Please take note of the model path used on the
device (e.g. /data/local/tmp/llm/gemma-2b-it-gpu-int4.bin). We will be using
the model path in the following sections.
LLM Inference API supports several configuration options. When instantiating a model inference in GenC, please provide desired values for maxTokens, topK, temperature, and randomSeed; alongside the on-device model path. See the section on configuration options in the MediaPipe documentation to learn more about each configuration setting.
Following code illustrates how to create a model inference backed by MediaPipe LLM Inference in Java.
// Create MediaPipe LLM Inference backed model inference.
Value mediaPipeLlmInferenceModelConfig =
Constructor.createMediaPipeLlmInferenceModelConfig(
/* modelPath= */ "/data/local/tmp/llm/gemma-2b-it-gpu-int4.bin",
/* maxTokens= */ 64,
/* topK= */ 40,
/* temperature= */ 0.8f,
/* randomSeed= */ 100);
Value mediaPipeLlmInferenceModel =
Constructor.createModelInferenceWithConfig(
"/device/llm_inference",
mediaPipeLlmInferenceModelConfig);
Following code illustrates usage of above mediaPipeLlmInferenceModel llm
inference model in a simple {prompt, model inference} chain with GenC.
// Create prompt template to use.
Value promptTemplate = Constructor.createPromptTemplate("Tell me about {topic}?");
// Create prompt, model inference chain.
return Constructor.createSerialChain(
new ArrayList<>(ImmutableList.of(promptTemplate, mediaPipeLlmInferenceModel)));
}
Additionally, following example illustrates how to instantiate and use LLM Inference in a LangChain -> on-device deployment. Code is authored in Python for IR to be deployed on your device:
my_chain = chains.LLMChain(
llm=interop.langchain.CustomModel(uri="/device/llm_inference",
config={"model_path": "/data/local/tmp/llm/gemma-2b-it-gpu-int4.bin",
"max_tokens": 64,
"top_k": 40,
"temperature": 0.8,
"random_seed": 100}),
prompt=prompts.PromptTemplate(
input_variables=["topic"],
template="Q: Tell me about {topic}? A: ",
),
)
Llama.cpp is a popular OSS framework that enables LLM inference across many platforms with minimal setup. It supports a massive collection of models including Gemma, Llama, Mistral, Phi, Falcon, StableLM, etc (the entire list can be found on the repo).

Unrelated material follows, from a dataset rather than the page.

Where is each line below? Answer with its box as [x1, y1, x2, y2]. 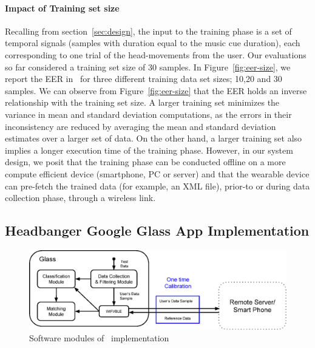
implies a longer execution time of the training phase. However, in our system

LlamaCpp includes tools for converting models to its preferred format (GGUF), but for standard models it is likely easiest to obtain the models directly as GGUF files from Hugging Face. A Hugging Face search of "GGUF" will yield 1000s of models that can easily be run with Llama.cpp.
Many models will include many quantization options indicating the bits,
quantization technique, and size. For example, one of the most popular options
Q4_K_M indicates 4-bit quantization, k-quant (newer GGML quant method),
and medium size.
These models can be downloaded from Hugging Face (using the website, the Hugging Face CLI, or GitHub LFS) and directly uploaded onto your device. Some models to consider include:
When running the model in your GenC code, you'll need to include the absolute model path, the number of threads Llama.cpp can use, and the max tokens to generate (responses may end early if a EOS is detected). For example, if creating the IR in Python to run on-device, the following could be used:
my_chain = chains.LLMChain(
llm=genc.python.interop.langchain.CustomModel(uri="/device/gemma",
config={"model_path": "/data/local/tmp/gemma-2b-it-q4_k_m.gguf",
"num_threads": 4,
"max_tokens": 64}),
prompt=prompts.PromptTemplate(
input_variables=["question"],
template="Q: {question}? A: ",
),
)
Note the included example runtime used in the tutorials has Llama.cpp registered
as the handler of the /device/gemma model for simplicity's sake, but you can
opt to use a different name, model, or model provider in your custom deployment.